Research indicates that acquiring a new customer is anywhere from 5 to 25 times more expensive than retaining an existing one. Organizations should focus on three levers, within the new realities of COVID-19, to retain existing patients:
- Rethink Access
- Manage the Network
- Align Performance and Incentives
These levers, whether managed through service lines or physician enterprise leadership, improve physician relationships and encourage patients to receive their entire course of care within the system.
Patient access is often the most difficult but also the most important driver in reducing leakage. This includes all touchpoints from call-centers, to check-in processes, to pre-admission procedures and now all kinds of virtual care including telehealth, video services and online chat services.
As a strategy to reduce leakage and improve patient satisfaction, some specialty services and well-managed primary care groups invested in care coordination for their patients in order to assure smooth transitions across episodes and treatment plans. This approach has often been highly effective in alleviating anxiety in patients requiring diagnostics or care from multiple practitioners and thus supportive of network services and best place of service. Ideally, these services will also have a technologically supported virtual component that not only improves communication with patients but also communication between providers for referrals and patient management.
Manage the Network
It is essential to engage providers that are active and willing to transform their accessibility and clinical practice based on data and evidence. This is an opportune time to consider network transactions with likeminded independent physicians as they reassess their personal and professional needs. Newly affiliated and incumbent providers must agree to network management guidelines that support care coordination and utilization efforts, and which may require referral pattern changes. These changes may be much easier to pursue in the face of COVID-19 related challenges.

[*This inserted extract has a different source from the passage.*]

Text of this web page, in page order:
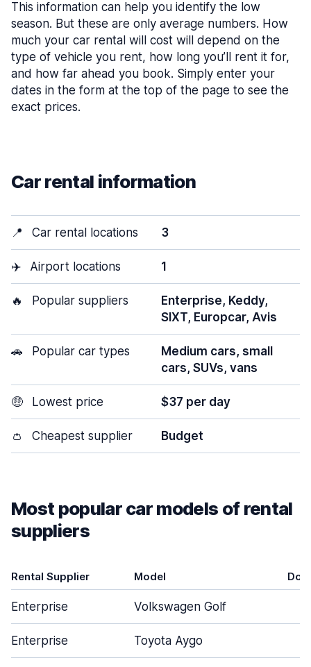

Providing upstream support to primary care providers and other in-network referral partners can reduce leakage and improve the appropriateness of specialty referrals. Patients typically come to the healthcare system when they are most vulnerable and in need of care and guidance. With the fear of COVID-19 infection deterring patients from seeking care, a well-coordinated care model is even more important to ensure patients get the care they need. Effective service line structures organize the care for patients so they don’t have to organize it for themselves, thus lowering the barriers to earlier access.
Align Performance and Incentives
Leakage can be both the patient’s voluntary behavior of seeking the path of least resistance or their preference. Leakage may also reflect a practitioner deliberately referring out of the system. Behavior changes, especially related to referral patterns, are among the most difficult to affect. Performance measurement that is accepted as both accurate and actionable is key to engaging physicians and leaders to reduce this leakage and improve network performance. Network leaders must first establish Key Performance Indicators and align incentives, then communicate these changes in a clear and concise manner, and finally, help providers develop improvement action plans.
If these levers are effectively pulled, you can achieve enterprise performance and success that extends beyond COVID-19.